Seek help – Many parents feel immense amount of shame and guilt when they realize their child is struggling with drug addiction. Isolation is a common reaction to the news, but one that can be the most detrimental. Don’t isolate yourself. Seek help through a variety of avenues, including your child’s pediatrician, a counselor, a support group for parents with drug addicted children, any religious affiliation you may be a part of, and friends and family that you know care deeply about your family’s well-being. A diverse support group may be the best thing you can do for the outcome of the entire situation.

Repeat the message – As your teen is open, continually discuss the consequences of drug and alcohol abuse. Having this difficult conversation often will encourage open lines of communication between you and your teen. But remember to put your blame and accusations to the side. Seek to understand and help.
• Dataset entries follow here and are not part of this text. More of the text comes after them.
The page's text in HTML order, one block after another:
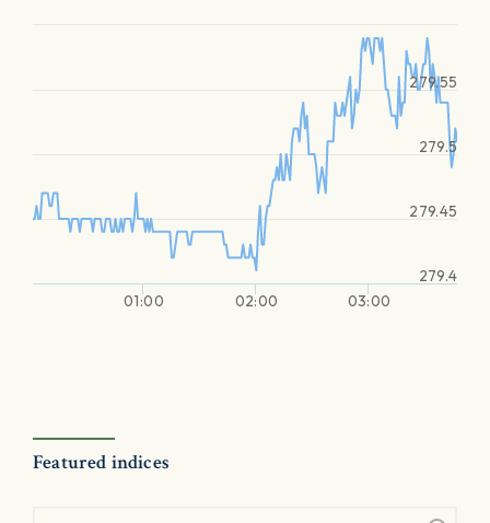
01:00 02:00 03:00
279.4
279.45
279.5
279.55
Featured indices
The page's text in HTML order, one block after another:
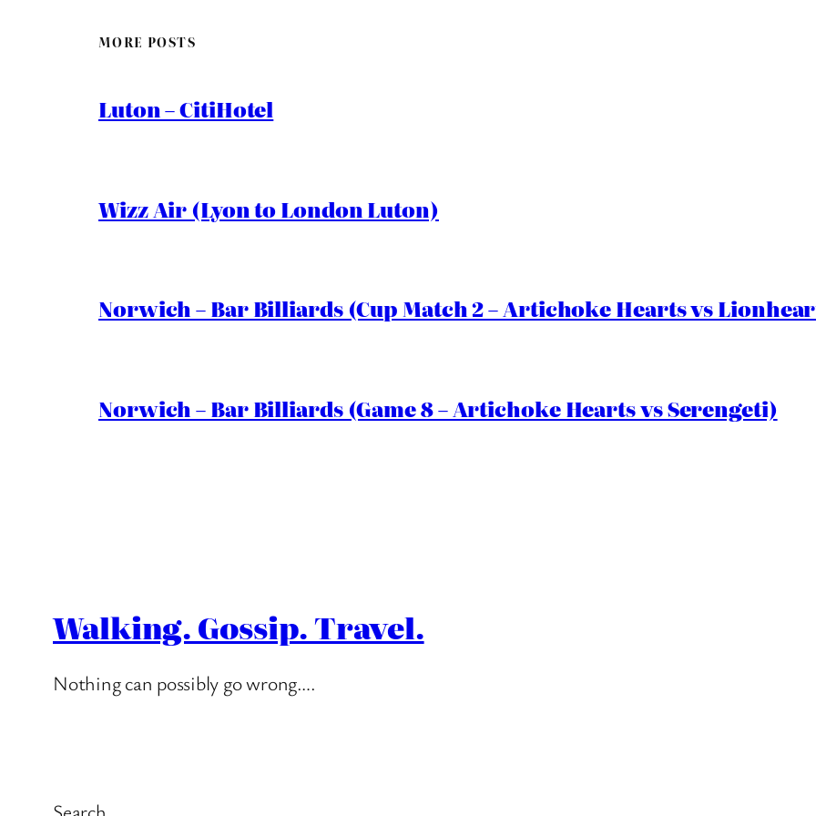
MORE POSTS
Luton – CitiHotel
Wizz Air (Lyon to London Luton)
Norwich – Bar Billiards (Cup Match 2 – Artichoke Hearts vs
Norwich – Bar Billiards (Game 8 – Artichoke Hearts vs Serengeti)
Walking. Gossip. Travel.
Nothing can possibly go wrong….
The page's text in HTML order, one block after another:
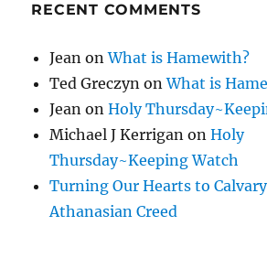
RECENT COMMENTS
Jean onWhat is Hamewith?
Ted Greczyn onWhat is
Jean onHoly
Michael J Kerrigan onHoly
Thursday~Keeping Watch
Turning Our Hearts to Calvary
Athanasian Creed
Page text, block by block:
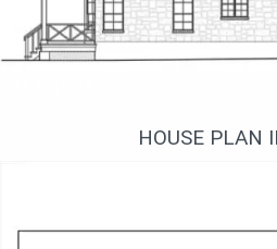
HOUSE PLAN
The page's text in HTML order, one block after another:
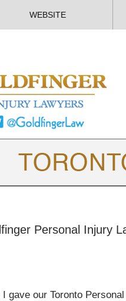
WEBSITE
Personal Injury
gave our Toronto
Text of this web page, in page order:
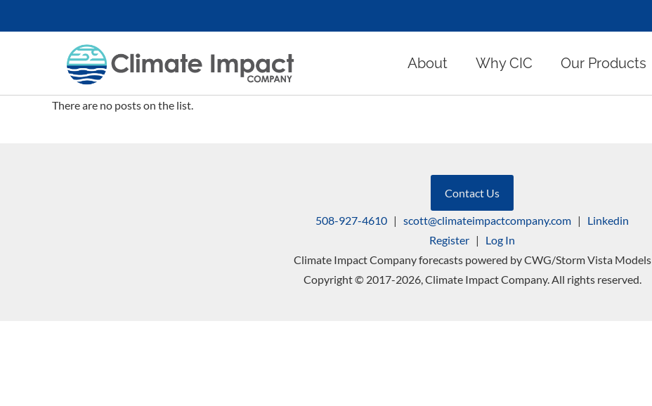
About Why CIC Our Products
There are no posts on the list.
Contact Us
508-927-4610 | scott@climateimpactcompany.com | Linkedin
Register | Log In
Climate Impact Company forecasts powered by CWG/Storm Vista Models
Copyright © 2017-2026, Climate Impact Company. All rights reserved.
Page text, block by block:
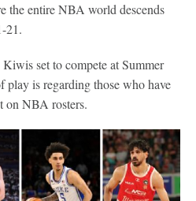
the entire NBA world descends
21.
set to compete at Summer
play is regarding those who have
on NBA rosters.
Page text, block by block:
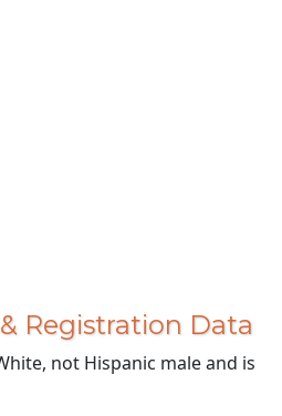
Registration Data
not Hispanic male and is
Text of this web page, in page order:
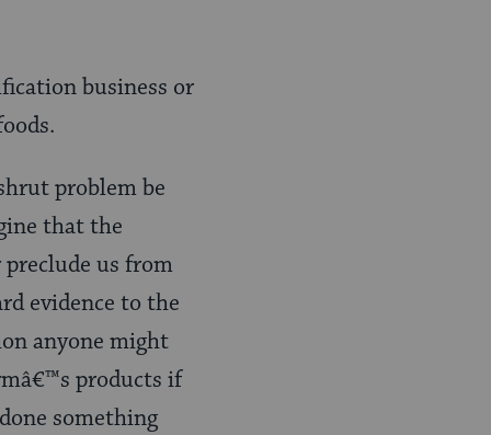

Test repeatedly – If your teen will agree to occasional testing, make sure you facilitate this option. This helps ensure honesty and transparency.

Obtain medical attention – Many addiction cases can be dangerous if the recovery process is not administered through stringent medical attention and strategies. Talk to your child’s pediatrician to determine what medical attention is necessary. Please note: If your child is experiencing any signs of withdrawal, go to your local Emergency Room immediately.